In terms of plot, The Man Who Fell to Earth asks the audience to connect the dots – but I don’t think it gives you all the dots to connect. Look at the plot description on Wikipedia (which I looked at to ensure that what I thought happened did in fact happen) and you’ll find lines like “However, just before his scheduled take-off, he is seized and detained, apparently by the government and a rival company; his business partner, Farnsworth, is murdered. The government, which has apparently been told by Bryce that Newton is an alien, holds him captive in a locked luxury apartment, constructed deep within a hotel.” (Emphasis, mine). That’s two “apparentlys” in the span of three lines – and no one has bothered to correct it on Wikipedia, probably because they cannot really argue with it – the movie never does really explain who imprisons Newton, why or how they knew about him in the first place. When later, he finds that his prison has become rundown, and is now unlocked, and he’s free to walk away, that’s never explained either. In the final scenes, where Newton is now free and apparently still rich, we never find out how he was able to keep his money. Perhaps these are the kind of dull, boring explanatory scenes that often drag down a movie – but without them (and this is just a few examples) – I couldn’t help but think that the movie doesn’t really make any sense. It’s not ambiguous as much as it’s vague and undefined – which are two different things.

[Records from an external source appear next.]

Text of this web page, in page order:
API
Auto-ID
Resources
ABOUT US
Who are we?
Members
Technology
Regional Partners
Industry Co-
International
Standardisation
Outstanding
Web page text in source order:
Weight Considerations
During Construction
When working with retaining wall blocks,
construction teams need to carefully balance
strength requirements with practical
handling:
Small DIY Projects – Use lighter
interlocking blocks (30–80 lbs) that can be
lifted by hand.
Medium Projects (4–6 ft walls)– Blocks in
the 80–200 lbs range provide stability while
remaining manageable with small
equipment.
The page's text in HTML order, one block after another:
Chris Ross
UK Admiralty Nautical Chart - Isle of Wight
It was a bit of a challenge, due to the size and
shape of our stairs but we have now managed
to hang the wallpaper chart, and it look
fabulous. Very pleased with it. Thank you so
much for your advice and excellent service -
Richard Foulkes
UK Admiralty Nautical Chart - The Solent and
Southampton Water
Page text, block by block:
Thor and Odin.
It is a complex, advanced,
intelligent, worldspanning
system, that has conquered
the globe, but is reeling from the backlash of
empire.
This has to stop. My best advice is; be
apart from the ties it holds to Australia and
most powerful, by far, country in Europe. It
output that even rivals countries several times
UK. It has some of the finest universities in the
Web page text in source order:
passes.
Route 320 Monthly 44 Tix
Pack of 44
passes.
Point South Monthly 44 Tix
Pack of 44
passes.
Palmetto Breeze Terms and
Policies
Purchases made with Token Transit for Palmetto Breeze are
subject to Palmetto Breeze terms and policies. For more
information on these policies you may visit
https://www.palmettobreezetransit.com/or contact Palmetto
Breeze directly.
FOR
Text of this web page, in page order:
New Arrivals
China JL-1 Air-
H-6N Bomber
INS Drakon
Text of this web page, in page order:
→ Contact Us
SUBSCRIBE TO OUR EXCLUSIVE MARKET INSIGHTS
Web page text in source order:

When I saw The Man Who Fell to Earth years ago, I loved it. It seemed daring and different, and I didn’t much care that it didn’t make sense. It’s still daring and different – but I care a little bit more that it never really comes together and that it doesn’t make any sense. I still think it’s a good movie – if for no other reason than because I think we can all agree that a film like this could never be made today – at least not in any mainstream way. If it were made today, it would be by someone like Shane Carruth, working outside the system, where the demands aren’t as rigorous, and people are more willing to take risks. Make no mistake, The Man Who Fell to Earth is a risky film. It’s an interesting film in how it depicts American culture, collapsing under the weight of all its vices, and a pessimistic view of humanity. I admire the film as much now as I did when I first saw it. I just don’t like it as much.